Ya, Indah benar. Sekali pengkhianat selamanya akan jadi pengkhianat. Buat apa aku mempertahankan seorang pengkhianat? 

Kuseka air mata, lalu kucari tas kerja Mas Deni. 

"Nah ketemu," gumamku. 

Kutarik resletingnya,lalu mengeluarkan semua isinya dari dalam tas. Siapa tahu ada bukti perselingkuhan Mas Deni. 

Astaghfirullah...

Kutemukan sebuah nota pembelian tas branded dengan harga jutaan rupiah. Kulihat tanggal pembeliannya, ternyata tiga hari setelah insiden testpek. 

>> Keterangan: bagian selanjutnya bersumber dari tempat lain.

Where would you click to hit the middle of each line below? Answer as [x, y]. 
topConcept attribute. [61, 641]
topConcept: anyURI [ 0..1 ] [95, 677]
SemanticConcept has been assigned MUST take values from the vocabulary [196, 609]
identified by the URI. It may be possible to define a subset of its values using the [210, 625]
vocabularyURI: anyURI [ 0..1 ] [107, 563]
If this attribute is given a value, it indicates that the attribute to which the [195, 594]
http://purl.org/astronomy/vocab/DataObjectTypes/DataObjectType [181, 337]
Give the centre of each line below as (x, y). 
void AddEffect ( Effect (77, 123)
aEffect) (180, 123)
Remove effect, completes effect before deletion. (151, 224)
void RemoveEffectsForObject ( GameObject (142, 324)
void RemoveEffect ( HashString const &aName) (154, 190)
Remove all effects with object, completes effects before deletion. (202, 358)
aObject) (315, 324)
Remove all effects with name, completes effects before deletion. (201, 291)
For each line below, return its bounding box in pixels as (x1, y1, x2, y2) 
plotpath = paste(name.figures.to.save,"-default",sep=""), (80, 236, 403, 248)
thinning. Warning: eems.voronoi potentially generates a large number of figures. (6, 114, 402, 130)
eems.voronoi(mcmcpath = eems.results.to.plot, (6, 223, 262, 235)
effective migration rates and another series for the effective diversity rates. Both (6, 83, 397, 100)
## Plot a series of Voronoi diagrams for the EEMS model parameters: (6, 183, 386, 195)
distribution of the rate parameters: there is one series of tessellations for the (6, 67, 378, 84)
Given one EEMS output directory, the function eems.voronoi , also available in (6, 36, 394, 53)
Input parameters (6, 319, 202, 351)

Tega kamu Mas! Kamu berikan dia barang mewah, sedang untuk aku, sendal putus saja tak kamu perdulikan. Keterlaluan!! 

Ku oto nota itu, siapa taju suatu saat dibutuhkan. 

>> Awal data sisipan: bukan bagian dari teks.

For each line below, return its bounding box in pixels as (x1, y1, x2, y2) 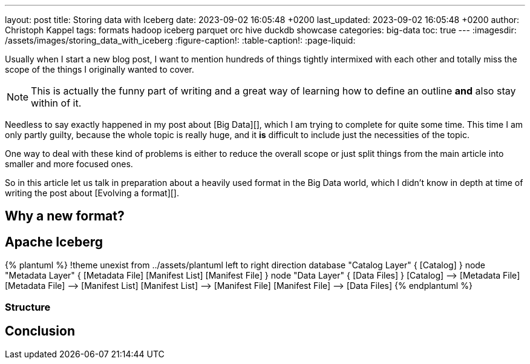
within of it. (31, 97, 82, 109)
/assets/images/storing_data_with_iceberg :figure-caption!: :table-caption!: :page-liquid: (5, 35, 356, 45)
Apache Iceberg (5, 234, 103, 250)
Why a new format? (5, 208, 125, 224)
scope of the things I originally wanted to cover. (5, 64, 194, 74)
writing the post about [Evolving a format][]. (5, 188, 180, 198)
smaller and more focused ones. (5, 159, 133, 169)
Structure (5, 300, 51, 313)

Setelah selesai, kumasukkan lagi barang-barang tadi. Kemudian kukembalikan lagi di tempat semula, supaya Mas Deni tak curiga. 

****

Tepat pukul 20.00  suara mobil berhenti di depan rumah, kuintip dari balik jendela, Mas Deni pulang sendiri. Mungkin ibu menginap di rumah Rani. 

Bodo amatlah, bersyukurlah nenek lampir tak ada di rumah. 

"Assalamualaikum, " Mas Deni mengucapkan salam. 

"wa'alaikumsalam." Kubuka pintu depan, kucium punggung tangannya, ada rasa jijik saat kulakukan itu.

Mas Deni melangkah mendekatiku, hendak mencium kening. Namun aku mundur satu langkah. 

"Lho dek kenapa kok menghindar?"

"Mas bau asem," kilahku. 

Tak sudi rasanya tubuh ini disentuh lelaki sepertimu mas. Menjijikkan.

****

Aku dan Mas Deni sudah duduk di atas ranjang. 

"Tumben ibu menginap di rumah Rani,Mas?" tanyaku memulai pembicaraan. 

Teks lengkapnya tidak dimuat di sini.